Top of Material shown

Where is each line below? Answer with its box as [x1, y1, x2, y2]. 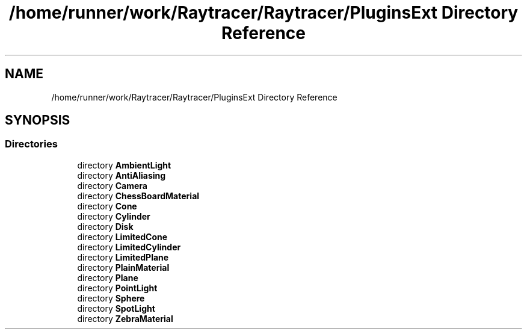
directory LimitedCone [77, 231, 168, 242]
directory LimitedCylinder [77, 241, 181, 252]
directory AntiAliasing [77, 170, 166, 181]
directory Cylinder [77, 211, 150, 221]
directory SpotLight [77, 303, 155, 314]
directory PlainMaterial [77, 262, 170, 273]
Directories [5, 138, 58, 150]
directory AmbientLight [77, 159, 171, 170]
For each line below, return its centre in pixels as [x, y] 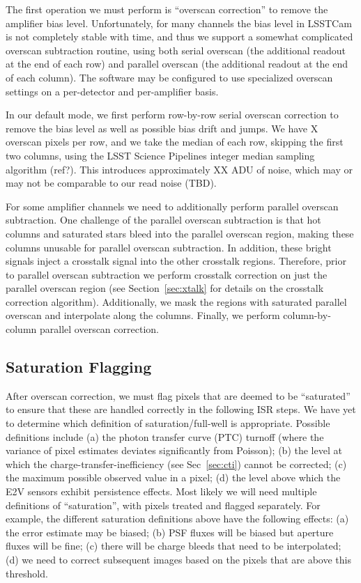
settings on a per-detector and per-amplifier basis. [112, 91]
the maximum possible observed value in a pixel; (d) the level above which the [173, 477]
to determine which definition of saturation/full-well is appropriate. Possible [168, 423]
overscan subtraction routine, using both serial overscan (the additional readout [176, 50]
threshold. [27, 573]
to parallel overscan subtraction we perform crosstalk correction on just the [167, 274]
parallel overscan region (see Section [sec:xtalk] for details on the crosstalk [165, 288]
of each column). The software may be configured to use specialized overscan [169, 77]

Bottom of Material shown
Top of Material shown

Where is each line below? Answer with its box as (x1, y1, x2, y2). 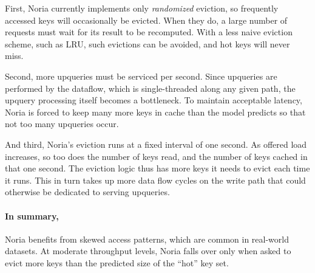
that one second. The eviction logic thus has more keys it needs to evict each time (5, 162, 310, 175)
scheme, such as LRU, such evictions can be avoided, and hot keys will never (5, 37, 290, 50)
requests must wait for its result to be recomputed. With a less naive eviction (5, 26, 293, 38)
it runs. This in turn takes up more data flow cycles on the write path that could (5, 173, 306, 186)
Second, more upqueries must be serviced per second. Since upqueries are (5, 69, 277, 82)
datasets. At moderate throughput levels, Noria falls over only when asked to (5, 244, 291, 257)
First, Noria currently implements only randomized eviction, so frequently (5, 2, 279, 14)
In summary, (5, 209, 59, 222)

Bottom of Material shown
Top of Material shown

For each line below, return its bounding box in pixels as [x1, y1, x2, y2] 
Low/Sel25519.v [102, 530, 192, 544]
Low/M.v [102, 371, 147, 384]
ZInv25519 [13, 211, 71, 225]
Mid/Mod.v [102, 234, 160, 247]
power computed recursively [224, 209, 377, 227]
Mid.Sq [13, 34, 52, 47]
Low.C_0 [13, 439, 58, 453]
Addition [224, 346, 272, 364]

Bottom of Material shown

Of the lines above, copy only those from the one holding "directory SpotLight [77, 303, 155, 314]" to the one holding "threshold. [27, 573]", both included, and exclude every image.

directory SpotLight [77, 303, 155, 314]
directory PlainMaterial [77, 262, 170, 273]
Directories [5, 138, 58, 150]
directory AmbientLight [77, 159, 171, 170]
For each line below, return its centre in pixels as [x, y] 
settings on a per-detector and per-amplifier basis. [112, 91]
the maximum possible observed value in a pixel; (d) the level above which the [173, 477]
to determine which definition of saturation/full-well is appropriate. Possible [168, 423]
overscan subtraction routine, using both serial overscan (the additional readout [176, 50]
threshold. [27, 573]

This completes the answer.